Pantex provides the HSU student researchers specifications, or parameters, for a part, tool, or component. From there, the additive-build process takes place at the university and the item is shipped out for intense scans and testing. Developing the relationship with HSU provides an opportunity for Pantex to utilize the professors, students, and lab space. This relationship develops student learning and will, potentially, offer students an opportunity to further their professional development at Pantex, if they desire.

“All the metallurgical aspects are done here at Pantex. We take the scanned images and feed that data back to the algorithm,” Jones said, “And having access to HSU’s engineering students and faculty resources allows us to send them changes and they can change the parameters in a day.”

The initial thermal images and CT scans are first overlayed on top of the IPQM data to observe correlations between the in-situ data captured and the true porosity located within the part. The overlayed data can be seen in a 3D representation that displays both the IPQM data at the selected layer, and porosity.

A 3D representation that displays both the porosity and the IPQM data at a designated layer of a part
A 3D representation that displays both the porosity and the IPQM data at a designated layer of a part.

Based on this initial ML algorithm, the model is able to predict areas of porosity from potential keyholing. A keyhole is created when the laser beam is melting and vaporizing material (metal) and the bottom of the melt pool is a vapor-filled cavity. As the laser interacts with the vapor and plasma within the keyhole, deeper penetration is allowed with the layer.

As part of the ML, the team-built spheres of various sizes and different laser power settings, as shown in the figure below, into density cubes to verify the Sigma Labs thermal images could capture those spheres. Then, CT scanned the cubes to overlay the thermal images for accuracy of predicted patterns. Although this was initially thought to provide a good learning model, a ML programmer pointed out if the model is taught to detect a forced defect, it will only learn that defect. The team is now taking as-built components and developing algorithms to look for defects based upon thermal images. This process of ML is a progressive venture. Each build and test of the algorithm provides more data to feed into the model.
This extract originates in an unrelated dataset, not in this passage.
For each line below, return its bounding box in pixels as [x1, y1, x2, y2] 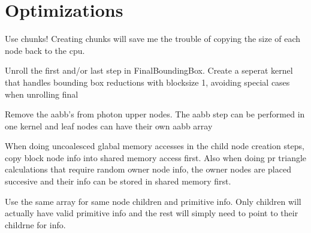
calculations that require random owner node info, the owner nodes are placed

Thermal images and CT scan locations of built-in porosity at different laser power settings
Thermal images and CT scan locations of built-in porosity at different laser power settings

Currently, the ML/AM system is operating at between 50 to 60 percent accuracy rate. Not bad, but not quite where the technology needs to be for full operation. So, just how good is this algorithm likely to be?

“The endgame is to get at least 85 percent accuracy in our defect rate,” Jones said. “We keep training the model. It begins to learn. We think with that we could put a system into production that would be able to predict defects accurately.”

“This ML/AM research has the potential to change production of critical components by reducing waste, increasing efficiency of production, and reducing overall cost of production,” said Caleb Heltenberg, Pantex Plant Directed Research and Development and Partnerships and Tech Transfer Programs manager, “And, not just for Pantex and other NSE sites and labs, but it has potential applications in private industry.”